YOUR ASSIGNMENT:
Output the data in full. Keep every word exact and exclude the pictures.

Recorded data
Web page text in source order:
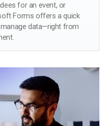
for an event, or
Forms offers a quick
data—right from
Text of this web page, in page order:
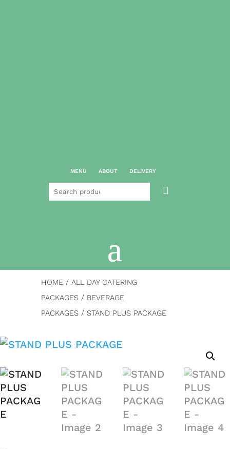
MENU ABOUT DELIVERY
Search

HOME / ALL DAY CATERING
PACKAGES / BEVERAGE
PACKAGES / STAND PLUS PACKAGE
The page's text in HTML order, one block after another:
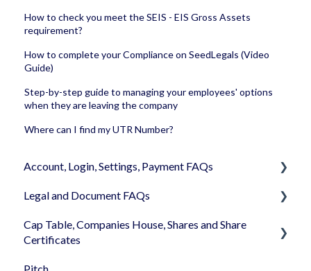
How to check you meet the SEIS - EIS Gross Assets
requirement?
How to complete your Compliance on SeedLegals (Video
Guide)
Step-by-step guide to managing your employees' options
when they are leaving the company
Where can I find my UTR Number?
Account, Login, Settings, Payment FAQs
Your Company Account
User Settings
Legal and Document FAQs
Documents
Cap Table, Companies House, Shares and Share
Certificates
Cap Table
Pitch
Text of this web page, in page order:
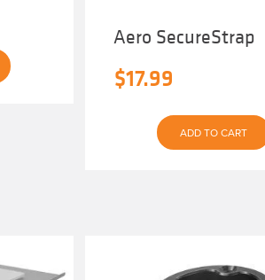
Aero SecureStrap
$17.99
ADD TO CART
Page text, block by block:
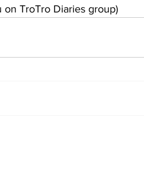
on TroTro Diaries group)
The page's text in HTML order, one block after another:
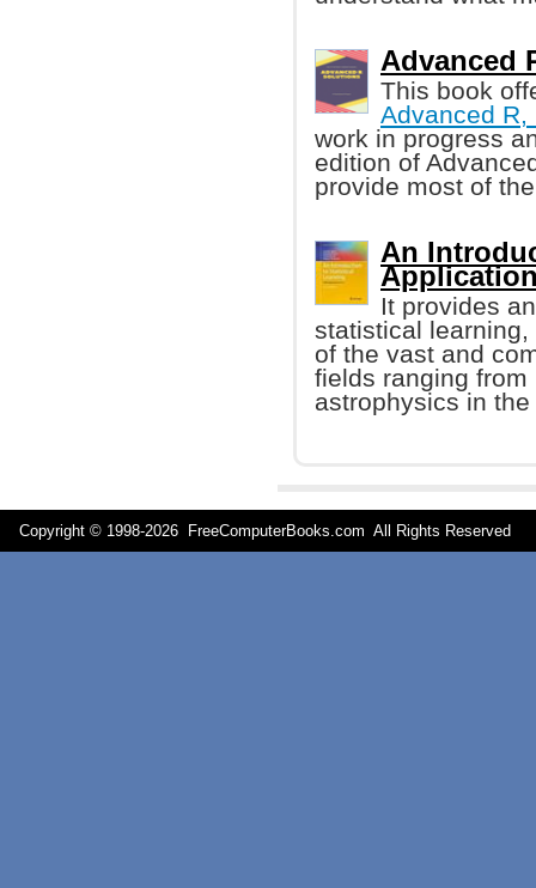
Advanced
This book
Advanced
work in progress
edition of
provide most of
An
It provides
statistical
of the vast and
fields ranging
astrophysics in
Copyright © 1998-2026 FreeComputerBooks.com All Rights
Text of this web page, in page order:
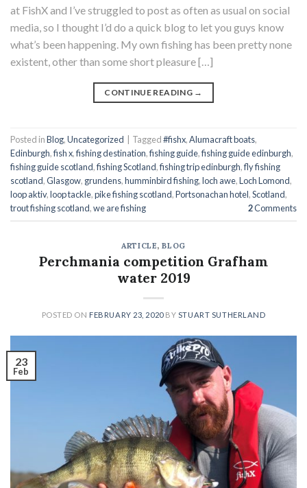
at FishX and I’ve struggled to post as often as usual on social
media, so I thought I’d do a quick blog to let you guys know
what’s been happening. My own fishing has been pretty none
existent, other than some short pleasure […]
CONTINUE READING →
Posted inBlog,Uncategorized Tagged#fishx,Alumacraft boats,
Edinburgh,fish x,fishing destination,fishing guide,fishing guide edinburgh,
fishing guide scotland,fishing Scotland,fishing trip edinburgh,fly fishing
scotland,Glasgow, grundens,humminbird fishing,loch awe,Loch Lomond,
loop aktiv,loop tackle,pike fishing scotland,Portsonachan hotel,Scotland,
trout fishing scotland,we are fishing 2Comments
ARTICLE,BLOG
Perchmania competition Grafham
water 2019
POSTED ON FEBRUARY 23, 2020BY STUART SUTHERLAND
23
Feb
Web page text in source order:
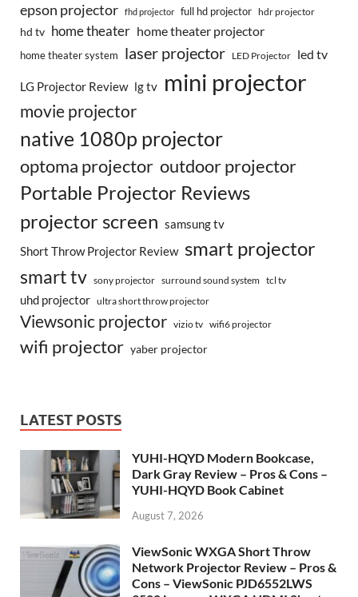
epson projector fhd projector full hd projector hdr projector
hd tv home theater home theater projector
home theater system laser projector LED Projector led tv
LG Projector Review lg tv mini projector
movie projector
native 1080p projector
optoma projector outdoor projector
Portable Projector Reviews
projector screen samsung tv
Short Throw Projector Review smart projector
smart tv
sony projector surround sound system tcl tv
uhd projector ultra short throw projector
Viewsonic projector vizio tv wifi6 projector
wifi projector yaber projector
LATEST POSTS
YUHI-HQYD Modern Bookcase,
Dark Gray Review – Pros & Cons –
YUHI-HQYD Book Cabinet
August 7, 2026
ViewSonic WXGA Short Throw
Network Projector Review – Pros &
Cons – ViewSonic PJD6552LWS
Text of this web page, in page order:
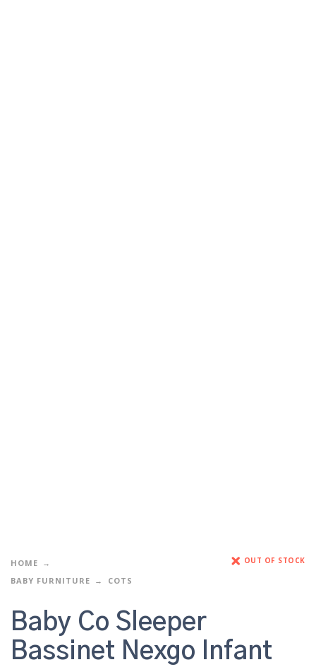
HOME
BABY FURNITURE
COTS
OUT OF STOCK
Baby Co Sleeper
Bassinet Nexgo Infant
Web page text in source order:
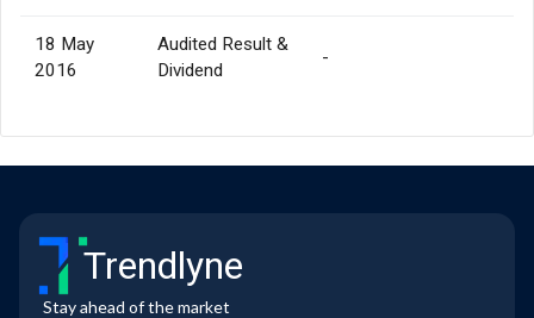
18 May
2016
Audited Result &
Dividend
-
Trendlyne
Stay ahead of the market
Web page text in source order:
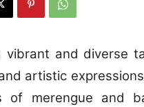
vibrant and diverse
artistic
of merengue and
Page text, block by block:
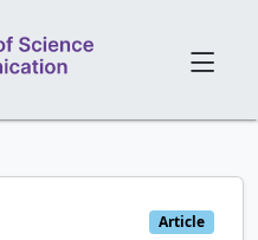
Article
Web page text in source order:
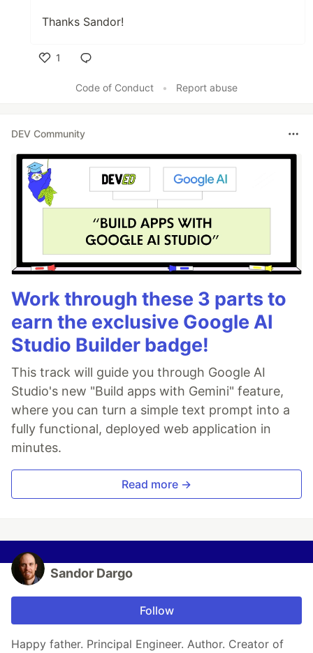
Thanks Sandor!
1
Code of Conduct
• Report abuse
DEV Community
Work through these 3 parts to
earn the exclusive Google AI
Studio Builder badge!
This track will guide you through Google AI
Studio's new "Build apps with Gemini" feature,
where you can turn a simple text prompt into a
fully functional, deployed web application in
minutes.
Read more →
Sandor Dargo
Follow
Happy father. Principal Engineer. Author. Creator of
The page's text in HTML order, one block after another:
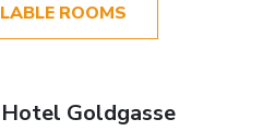
ROOMS
Goldgasse
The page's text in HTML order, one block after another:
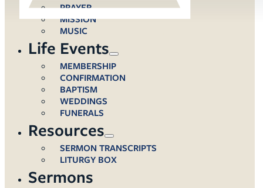
PRAYER
MISSION
MUSIC
Life Events
MEMBERSHIP
CONFIRMATION
BAPTISM
WEDDINGS
FUNERALS
Resources
SERMON TRANSCRIPTS
LITURGY BOX
Sermons

WRITTEN ANSWER:
Web page text in source order:
for an event, or
Forms offers a quick
data—right from
Text of this web page, in page order:
MENU ABOUT DELIVERY
Search

HOME / ALL DAY CATERING
PACKAGES / BEVERAGE
PACKAGES / STAND PLUS PACKAGE
The page's text in HTML order, one block after another:
How to check you meet the SEIS - EIS Gross Assets
requirement?
How to complete your Compliance on SeedLegals (Video
Guide)
Step-by-step guide to managing your employees' options
when they are leaving the company
Where can I find my UTR Number?
Account, Login, Settings, Payment FAQs
Your Company Account
User Settings
Legal and Document FAQs
Documents
Cap Table, Companies House, Shares and Share
Certificates
Cap Table
Pitch
Text of this web page, in page order:
Aero SecureStrap
$17.99
ADD TO CART
Page text, block by block:
on TroTro Diaries group)
The page's text in HTML order, one block after another:
Advanced
This book
Advanced
work in progress
edition of
provide most of
An
It provides
statistical
of the vast and
fields ranging
astrophysics in
Copyright © 1998-2026 FreeComputerBooks.com All Rights
Text of this web page, in page order:
at FishX and I’ve struggled to post as often as usual on social
media, so I thought I’d do a quick blog to let you guys know
what’s been happening. My own fishing has been pretty none
existent, other than some short pleasure […]
CONTINUE READING →
Posted inBlog,Uncategorized Tagged#fishx,Alumacraft boats,
Edinburgh,fish x,fishing destination,fishing guide,fishing guide edinburgh,
fishing guide scotland,fishing Scotland,fishing trip edinburgh,fly fishing
scotland,Glasgow, grundens,humminbird fishing,loch awe,Loch Lomond,
loop aktiv,loop tackle,pike fishing scotland,Portsonachan hotel,Scotland,
trout fishing scotland,we are fishing 2Comments
ARTICLE,BLOG
Perchmania competition Grafham
water 2019
POSTED ON FEBRUARY 23, 2020BY STUART SUTHERLAND
23
Feb
Web page text in source order:
epson projector fhd projector full hd projector hdr projector
hd tv home theater home theater projector
home theater system laser projector LED Projector led tv
LG Projector Review lg tv mini projector
movie projector
native 1080p projector
optoma projector outdoor projector
Portable Projector Reviews
projector screen samsung tv
Short Throw Projector Review smart projector
smart tv
sony projector surround sound system tcl tv
uhd projector ultra short throw projector
Viewsonic projector vizio tv wifi6 projector
wifi projector yaber projector
LATEST POSTS
YUHI-HQYD Modern Bookcase,
Dark Gray Review – Pros & Cons –
YUHI-HQYD Book Cabinet
August 7, 2026
ViewSonic WXGA Short Throw
Network Projector Review – Pros &
Cons – ViewSonic PJD6552LWS
Text of this web page, in page order:
HOME
BABY FURNITURE
COTS
OUT OF STOCK
Baby Co Sleeper
Bassinet Nexgo Infant
Web page text in source order:
18 May
2016
Audited Result &
Dividend
-
Trendlyne
Stay ahead of the market
Web page text in source order:
vibrant and diverse
artistic
of merengue and
Page text, block by block:
Article
Web page text in source order:
Thanks Sandor!
1
Code of Conduct
• Report abuse
DEV Community
Work through these 3 parts to
earn the exclusive Google AI
Studio Builder badge!
This track will guide you through Google AI
Studio's new "Build apps with Gemini" feature,
where you can turn a simple text prompt into a
fully functional, deployed web application in
minutes.
Read more →
Sandor Dargo
Follow
Happy father. Principal Engineer. Author. Creator of
The page's text in HTML order, one block after another:
ROOMS
Goldgasse
The page's text in HTML order, one block after another:
PRAYER
MISSION
MUSIC
Life Events
MEMBERSHIP
CONFIRMATION
BAPTISM
WEDDINGS
FUNERALS
Resources
SERMON TRANSCRIPTS
LITURGY BOX
Sermons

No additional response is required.